The annotation products are available in the sequence databases and on the FTP site.

This report provides:

Annotation Release information: The name of the release, important dates, the software version
Assemblies: A brief description of the annotated assembly(ies)
Gene and feature statistics: The counts and characteristics of the annotated features
Alignment of the annotated proteins to a set of high-quality proteins: The number of annotated proteins with hits to a set of high-quality proteins
Masking of genomic sequence: How much of the genome was masked
Transcript and protein alignments: The number and type of evidence retrieved from public databases and used for gene prediction

For more information on the annotation process, please visit the NCBI Eukaryotic Genome Annotation Pipeline page.

Annotation Release information

This annotation should be referred to as NCBI Notothenia coriiceps Annotation Release 100

Annotation release ID: 100
Date of Entrez queries for transcripts and proteins: Dec 18 2014
Date of submission of annotation to the public databases: Dec 23 2014
Software version: 6.2

Assemblies

The following assemblies were included in this annotation run:

Assembly name	Assembly accession	Submitter	Assembly date	Reference/Alternate	Assembly content
NC01	GCF_000735185.1	Antarctic Fish Genome Project	07-29-2014	Reference	1 assembled chromosomes; unplaced scaffolds

Gene and feature statistics

Counts and length of annotated features are provided below for each assembly.

Feature counts

Feature	NC01
Genes and pseudogenes	27,613
protein-coding	24,795
non-coding	2,515
pseudogenes	303
genes with variants	4,353
mRNAs	32,169
fully-supported	24,676
with > 5% ab initio	2,933
partial	4,849
with filled gap(s)	7
known RefSeq (NM_)	0
model RefSeq (XM_)	32,169
Other RNAs	3,515
fully-supported	3,006
with > 5% ab initio	0
partial	0
with filled gap(s)	0
known RefSeq (NR_)	0
model RefSeq (XR_)	3,006
CDSs	32,188
fully-supported	24,676
with > 5% ab initio	3,619
partial	4,854
with major correction(s)	439
known RefSeq (NP_)	0
model RefSeq (XP_)	32,169

Detailed reports

Feature lengths

Feature	Count	Mean length (bp)	Median length (bp)	Min length (bp)	Max length (bp)
Genes	27,310	11,198	4,971	71	1,038,955
All transcripts	35,684	2,194	1,677	71	25,080
mRNA	32,169	2,349	1,827	214	25,080
misc_RNA	341	2,277	1,856	113	16,229
tRNA	509	75	73	71	86
lncRNA	2,665	717	429	80	10,917
Single-exon transcripts	966	1,682	1,353	228	12,221
coding transcripts (NM_/XM_ )	966	1,682	1,353	228	12,221
CDSs	32,169	1,448	1,041	114	23,985
Exons	208,239	268	135	1	13,388
in coding transcripts (NM_/XM_ )	200,076	269	136	1	13,388
in non-coding transcripts (NR_/XR_ )	10,127	240	111	2	10,717
Introns	179,786	1,509	433	30	962,814
in coding transcripts (NM_/XM_ )	174,405	1,491	430	30	962,814
in non-coding transcripts (NR_/XR_ )	7,289	1,866	475	30	382,370

Transcripts per gene, exons per transcript

	Mean	Median	Min	Max
Number of transcripts per gene	1.29	1	1	50
Number of exons per transcript	8.47	6	1	128

Alignment of the annotated proteins to a set of high-quality proteins

The final set of annotated proteins was searched with BLASTP against the UniProtKB/Swiss-Prot curated proteins, using the annotated proteins as the query and the high-quality proteins as the target.
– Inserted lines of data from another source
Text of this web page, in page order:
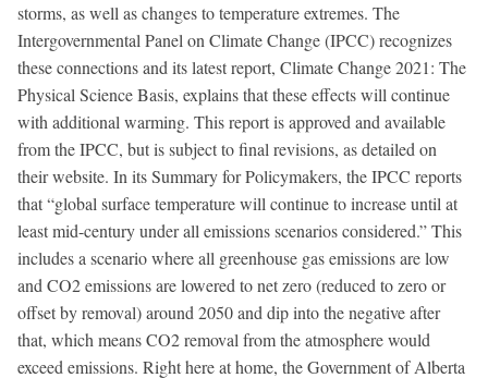
storms, as well as changes to temperature extremes. The
Intergovernmental Panel on Climate Change (IPCC) recognizes
these connections and its latest report, Climate Change 2021: The
Physical Science Basis, explains that these effects will continue
with additional warming. This report is approved and available
from the IPCC, but is subject to final revisions, as detailed on
their website. In its Summary for Policymakers, the IPCC reports
that “global surface temperature will continue to increase until at
least mid-century under all emissions scenarios considered.” This
includes a scenario where all greenhouse gas emissions are low
and CO2 emissions are lowered to net zero (reduced to zero or
offset by removal) around 2050 and dip into the negative after
that, which means CO2 removal from the atmosphere would
exceed emissions. Right here at home, the Government of Alberta
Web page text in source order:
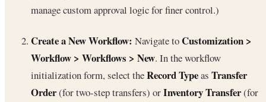
manage custom approval logic for finer control.)
Create a New Workflow: Navigate toCustomization >
Workflow > Workflows > New. In the workflow
initialization form, select theRecord Typeas Transfer
Order(for two-step transfers) orInventory Transfer(for
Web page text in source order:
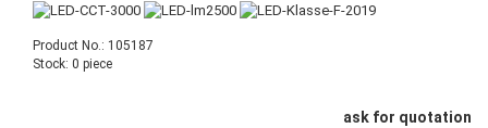
Product No.: 105187
Stock: 0 piece
ask for quotation
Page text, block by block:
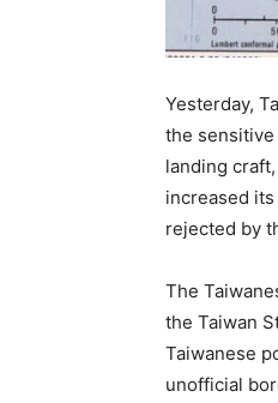
Yesterday,
the
landing
increased
rejected by
The
the Taiwan
Taiwanese
unofficial
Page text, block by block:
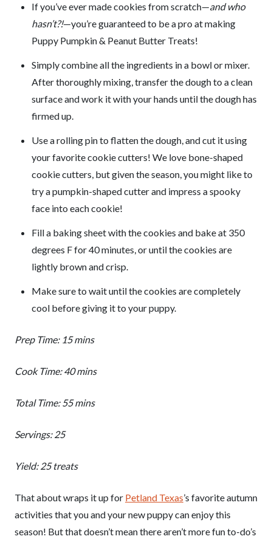
If you’ve ever made cookies from scratch—and who
hasn’t?!—you’re guaranteed to be a pro at making
Puppy Pumpkin & Peanut Butter Treats!
Simply combine all the ingredients in a bowl or mixer.
After thoroughly mixing, transfer the dough to a clean
surface and work it with your hands until the dough has
firmed up.
Use a rolling pin to flatten the dough, and cut it using
your favorite cookie cutters! We love bone-shaped
cookie cutters, but given the season, you might like to
try a pumpkin-shaped cutter and impress a spooky
face into each cookie!
Fill a baking sheet with the cookies and bake at 350
degrees F for 40 minutes, or until the cookies are
lightly brown and crisp.
Make sure to wait until the cookies are completely
cool before giving it to your puppy.
Prep Time: 15 mins
Cook Time: 40 mins
Total Time: 55 mins
Servings: 25
Yield: 25 treats
That about wraps it up for Petland Texas’s favorite autumn
activities that you and your new puppy can enjoy this
season! But that doesn’t mean there aren’t more fun to-do’s
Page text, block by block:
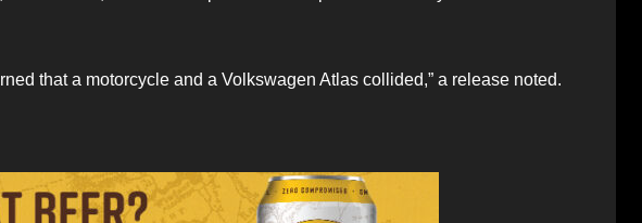
that a motorcycle and a Volkswagen Atlas collided,” a release noted.
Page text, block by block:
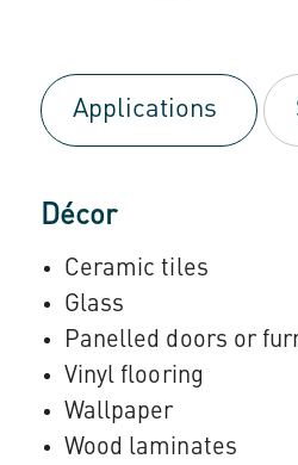
Applications
Décor
Ceramic tiles
Glass
Panelled doors or
Vinyl flooring
Wallpaper
Wood laminates
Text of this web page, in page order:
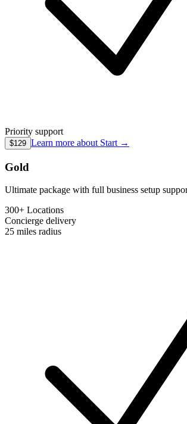
Priority support
$129 Learn more about Start →
Gold
Ultimate package with full business setup
300+ Locations
Concierge delivery
25 miles radius
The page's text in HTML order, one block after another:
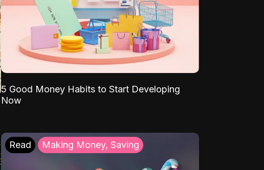
5 Good Money Habits to Start Developing
Now
Read Making Money, Saving
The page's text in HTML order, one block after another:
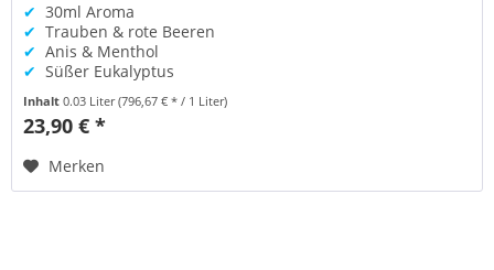
✔ 30ml Aroma
✔ Trauben & rote Beeren
✔ Anis & Menthol
✔ Süßer Eukalyptus
Inhalt0.03 Liter(796,67 € * / 1 Liter)
23,90 € *
Merken
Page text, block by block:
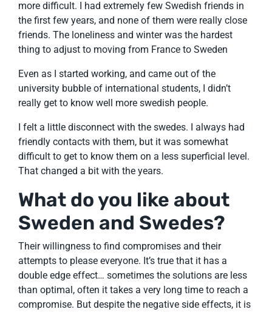
more difficult. I had extremely few Swedish friends in
the first few years, and none of them were really close
friends. The loneliness and winter was the hardest
thing to adjust to moving from France to Sweden
Even as I started working, and came out of the
university bubble of international students, I didn’t
really get to know well more swedish people.
I felt a little disconnect with the swedes. I always had
friendly contacts with them, but it was somewhat
difficult to get to know them on a less superficial level.
That changed a bit with the years.
What do you like about
Sweden and Swedes?
Their willingness to find compromises and their
attempts to please everyone. It’s true that it has a
double edge effect… sometimes the solutions are less
than optimal, often it takes a very long time to reach a
compromise. But despite the negative side effects, it is
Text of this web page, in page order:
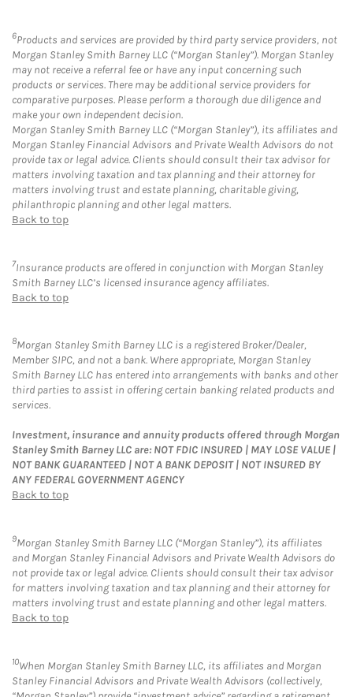
6Products and services are provided by third party service providers, not
Morgan Stanley Smith Barney LLC (“Morgan Stanley”). Morgan Stanley
may not receive a referral fee or have any input concerning such
products or services. There may be additional service providers for
comparative purposes. Please perform a thorough due diligence and
make your own independent decision.
Morgan Stanley Smith Barney LLC (“Morgan Stanley”), its affiliates and
Morgan Stanley Financial Advisors and Private Wealth Advisors do not
provide tax or legal advice. Clients should consult their tax advisor for
matters involving taxation and tax planning and their attorney for
matters involving trust and estate planning, charitable giving,
philanthropic planning and other legal matters.
Back to top
7Insurance products are offered in conjunction with Morgan Stanley
Smith Barney LLC’s licensed insurance agency affiliates.
Back to top
8Morgan Stanley Smith Barney LLC is a registered Broker/Dealer,
Member SIPC, and not a bank. Where appropriate, Morgan Stanley
Smith Barney LLC has entered into arrangements with banks and other
third parties to assist in offering certain banking related products and
services.
Investment, insurance and annuity products offered through Morgan
Stanley Smith Barney LLC are: NOT FDIC INSURED | MAY LOSE VALUE |
NOT BANK GUARANTEED | NOT A BANK DEPOSIT | NOT INSURED BY
ANY FEDERAL GOVERNMENT AGENCY
Back to top
9Morgan Stanley Smith Barney LLC (“Morgan Stanley”), its affiliates
and Morgan Stanley Financial Advisors and Private Wealth Advisors do
not provide tax or legal advice. Clients should consult their tax advisor
for matters involving taxation and tax planning and their attorney for
matters involving trust and estate planning and other legal matters.
Back to top
10When Morgan Stanley Smith Barney LLC, its affiliates and Morgan
Stanley Financial Advisors and Private Wealth Advisors (collectively,

Out of 24776 coding genes, 23225 genes had a protein with an alignment covering 50% or more of the query and 9753 had an alignment covering 95% or more of the query.

Definition of query and target coverage. The query coverage is the percentage of the annotated protein length that is included in the alignment. The target coverage is the percentage of the target length that is included in the alignment.
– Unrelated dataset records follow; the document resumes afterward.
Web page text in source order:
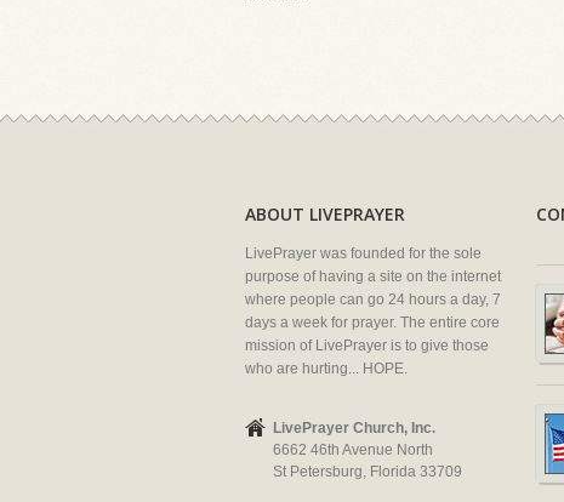
ABOUT LIVEPRAYER
LivePrayer was founded for the sole
purpose of having a site on the internet
where people can go 24 hours a day, 7
days a week for prayer. The entire core
mission of LivePrayer is to give those
who are hurting... HOPE.
LivePrayer Church, Inc.
6662 46th Avenue North
St Petersburg, Florida 33709
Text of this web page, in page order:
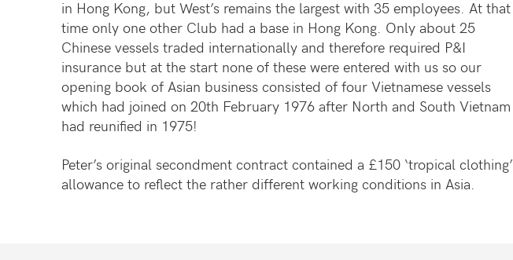
in Hong Kong, but West’s remains the largest with 35 employees. At that
time only one other Club had a base in Hong Kong. Only about 25
Chinese vessels traded internationally and therefore required P&I
insurance but at the start none of these were entered with us so our
opening book of Asian business consisted of four Vietnamese vessels
which had joined on 20th February 1976 after North and South Vietnam
had reunified in 1975!
Peter’s original secondment contract contained a £150 ‘tropical clothing’
allowance to reflect the rather different working conditions in Asia.
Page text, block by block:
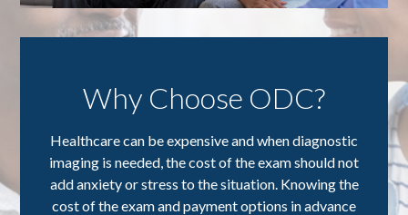
Why Choose ODC?
Healthcare can be expensive and when diagnostic
imaging is needed, the cost of the exam should not
add anxiety or stress to the situation. Knowing the
cost of the exam and payment options in advance
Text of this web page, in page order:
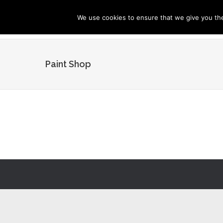
Paint Shop
We use cookies to ensure that we give you
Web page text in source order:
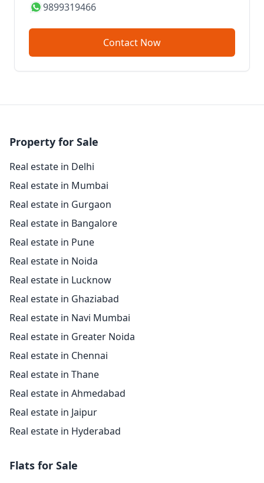
9899319466
Contact Now
Property for Sale
Real estate in Delhi
Real estate in Mumbai
Real estate in Gurgaon
Real estate in Bangalore
Real estate in Pune
Real estate in Noida
Real estate in Lucknow
Real estate in Ghaziabad
Real estate in Navi Mumbai
Real estate in Greater Noida
Real estate in Chennai
Real estate in Thane
Real estate in Ahmedabad
Real estate in Jaipur
Real estate in Hyderabad
Flats for Sale
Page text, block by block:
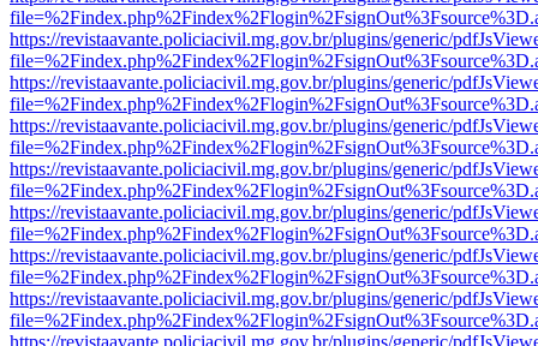
https://revistaavante.policiacivil.mg.gov.br/plugins/generic/
https://revistaavante.policiacivil.mg.gov.br/plugins/generic/
https://revistaavante.policiacivil.mg.gov.br/plugins/generic/
https://revistaavante.policiacivil.mg.gov.br/plugins/generic/
https://revistaavante.policiacivil.mg.gov.br/plugins/generic/
https://revistaavante.policiacivil.mg.gov.br/plugins/generic/
https://revistaavante.policiacivil.mg.gov.br/plugins/generic/
https://revistaavante.policiacivil.mg.gov.br/plugins/generic/
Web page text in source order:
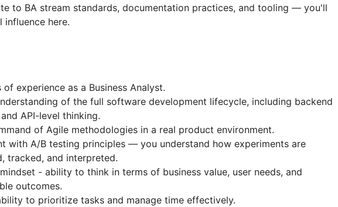
to BA stream standards, documentation practices, and tooling — you'll
influence here.
of experience as a Business Analyst.
of the full software development lifecycle, including backend
API-level thinking.
of Agile methodologies in a real product environment.
with A/B testing principles — you understand how experiments are
tracked, and interpreted.
- ability to think in terms of business value, user needs, and
outcomes.
to prioritize tasks and manage time effectively.
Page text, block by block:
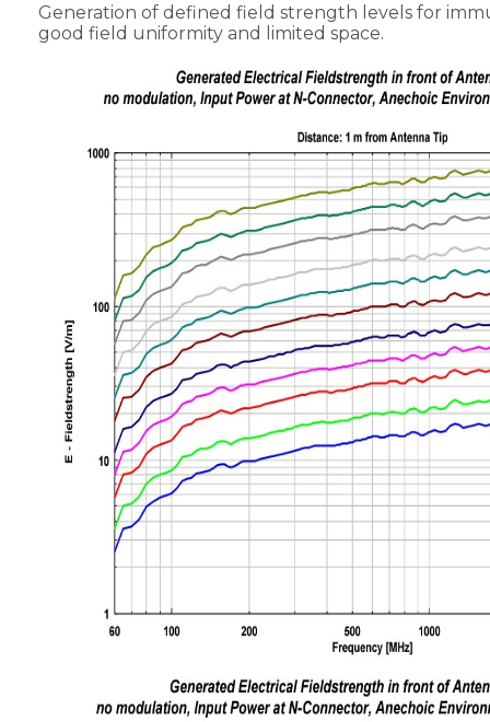
Generation of defined field strength levels for
good field uniformity and limited space.
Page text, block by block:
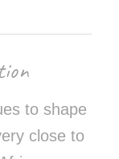
to shape
close to
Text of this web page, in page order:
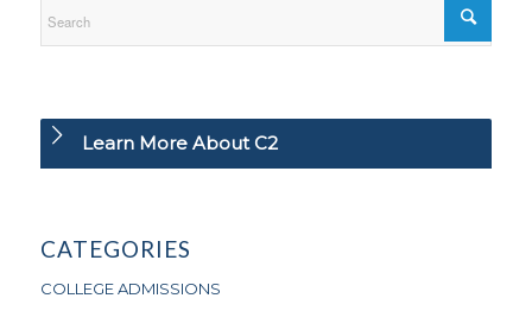
Learn More About C2
CATEGORIES
COLLEGE ADMISSIONS
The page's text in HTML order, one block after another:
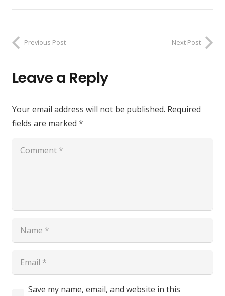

Below is a cumulative graph displaying the number of genes with alignments above a given query or target coverage threshold. For comparison, corresponding statistics for other organisms annotated by the NCBI eukaryotic annotation pipeline were added to the graph.

Query: annotated proteins
Target: UniProtKB/Swiss-Prot curated proteins

Masking of genomic sequence

Transcript and protein alignments are performed on the repeat-masked genome. Below are the percentages of genomic sequence masked by WindowMasker and RepeatMasker for each assembly. RepeatMasker results are only used for organisms for which a comprehensive repeat library is available.

For this annotation run, transcripts and proteins were aligned to the genome masked with WindowMasker only.
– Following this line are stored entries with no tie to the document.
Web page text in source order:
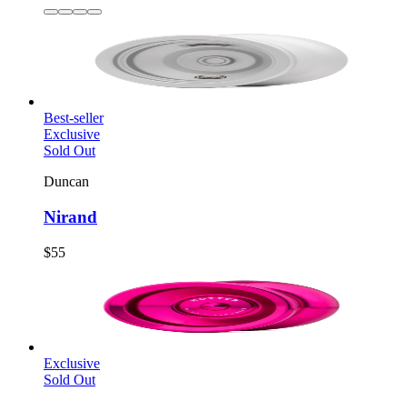
Best-seller
Exclusive
Sold Out
Duncan
Nirand
$55
Exclusive
Sold Out
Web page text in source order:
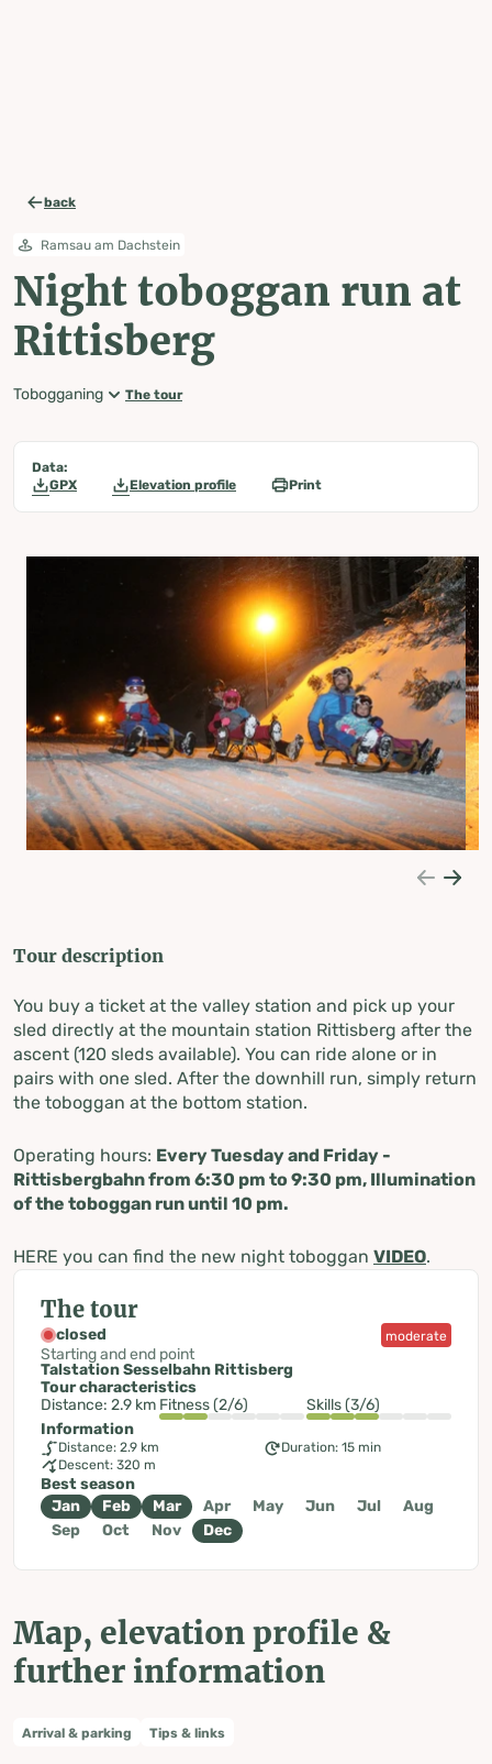
back
Ramsau am Dachstein
Night toboggan run at
Rittisberg
Tobogganing The tour
Data:
GPX
Elevation profile Print
Tour description
You buy a ticket at the valley station and pick up your
sled directly at the mountain station Rittisberg after the
ascent (120 sleds available). You can ride alone or in
pairs with one sled. After the downhill run, simply return
the toboggan at the bottom station.
Operating hours: Every Tuesday and Friday -
Rittisbergbahn from 6:30 pm to 9:30 pm, Illumination
of the toboggan run until 10 pm.
HERE you can find the new night toboggan VIDEO.
The tour
closed moderate
Starting and end point
Talstation Sesselbahn Rittisberg
Tour characteristics
Distance: 2.9 km Fitness (2/6)
Skills (3/6)
Information
Distance: 2.9 km
Duration: 15 min
Descent: 320 m
Best season
Jan
Feb Mar Apr May Jun Jul
Aug
Sep
Oct Nov Dec
Map, elevation profile &
further information
Arrival & parking Tips & links

Assembly name	Assembly accession	% Masked with RepeatMasker	% Masked with WindowMasker
NC01	GCF_000735185.1	2.65%	28.70%

Transcript and protein alignments

The annotation pipeline relies heavily on alignments of experimental evidence for gene prediction. Below are the sets of transcripts and proteins that were retrieved from Entrez, aligned to the genome by Splign or ProSplign and passed to Gnomon, NCBI's gene prediction software.

Depending on the other evidence available, long 454 reads (with average length above 250 nt) may be aligned as traditional evidence and reported in the Transcript alignments section or aligned with short reads and reported in the Short read transcript alignments section.

Transcript alignments

Source	Number of sequences retrieved from Entrez	Number (%) of sequences aligned by Splign	Number (%) of sequences passed to Gnomon	Average % identity	Average % coverage
Same-species Genbank	60	58 (96.67%)	53 (88.33%)	99.07%	83.03%

Short read transcript alignments

The following short reads (RNA-Seq) from the Sequence Read Archive were also used for gene prediction:

Hide alignments statistics, by sample (SAME, SAMN, SAMD, DRS)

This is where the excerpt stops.